Страница 3 из 13
– Кто она? – донёсся до меня голос Марины. – Неужели так трудно ответить? Ты меня игнорируешь! Учти: я этого не потерплю по отношению к себе! Я думала, у нас всё серьёзно, а на самом деле ты скрывал от меня так много, что это в голове не укладывается!
Кажется, у кого-то истерика. И даже слёзы. Я слышу, как она всхлипывает.
– Я ухожу, Евгений! – это прозвучало, как угроза. Бомба в моей голове сделала тик-так и взорвалась.
– Сходи, дорогая, сходи. Тебе срочно нужно остыть, подумать, проветриться и включить мозги наконец-то. А когда всё это случится, мы поговорим.
Марина застыла. Таращилась на меня, будто я гуманоид неизвестного вида.
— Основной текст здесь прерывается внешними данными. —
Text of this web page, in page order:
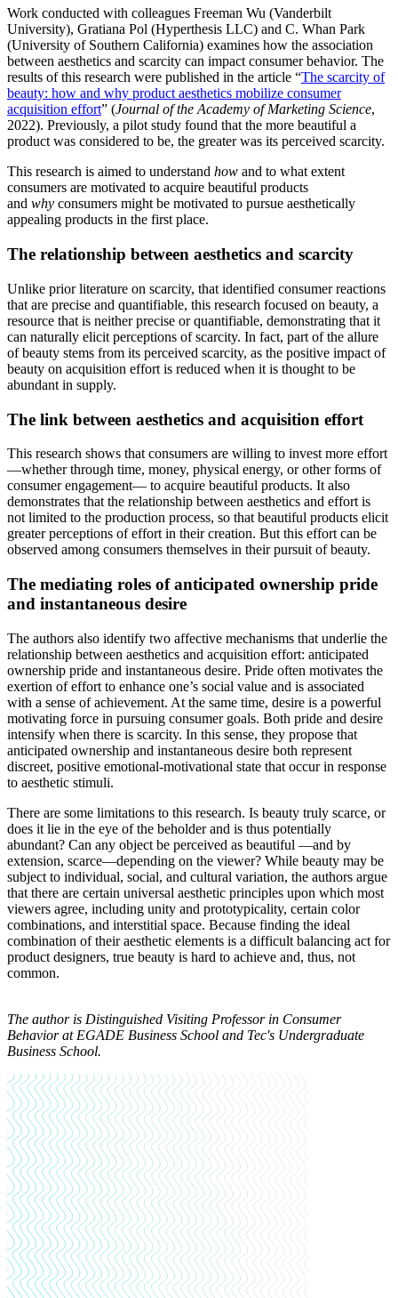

Или шедевр в картинной галерее неописуемой красоты. Дыхание останавливается и адреналин зашкаливает.
– Ах так! – выпалила она и наставила на меня указательный палец. – Будешь на колени вставать – не прощу!
Какая патетика! Какой трагизм! Видимо, сценическое искусство её как-то по касательной задело. Жаль только: жизнь наша не театр, а мы не актёры. Тут дублей не будет и фальшивую фразу не переиграть.
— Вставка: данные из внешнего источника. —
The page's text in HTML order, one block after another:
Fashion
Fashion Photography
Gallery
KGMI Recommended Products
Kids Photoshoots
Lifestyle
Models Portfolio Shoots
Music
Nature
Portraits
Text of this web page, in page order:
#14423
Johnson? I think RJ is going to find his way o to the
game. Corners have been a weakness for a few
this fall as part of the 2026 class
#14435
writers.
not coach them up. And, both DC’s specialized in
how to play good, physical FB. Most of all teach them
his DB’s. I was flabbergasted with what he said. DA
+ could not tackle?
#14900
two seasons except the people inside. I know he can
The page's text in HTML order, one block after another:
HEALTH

Можно, конечно, но не сейчас, когда с её стороны слишком много сказано. Я не дал ей шанса на мне отыграться. Я боец с очень древними шрамами и давно знаю, как надо противостоять манипуляторам. Лучше всего молчать и не оправдываться, иначе если дам слабину – тут меня и похоронят под ворохом новых обвинений.
– Или я, или она! – снова попыталась Марина пробить мою броню, но там сталь непробиваемая, так что зря старалась.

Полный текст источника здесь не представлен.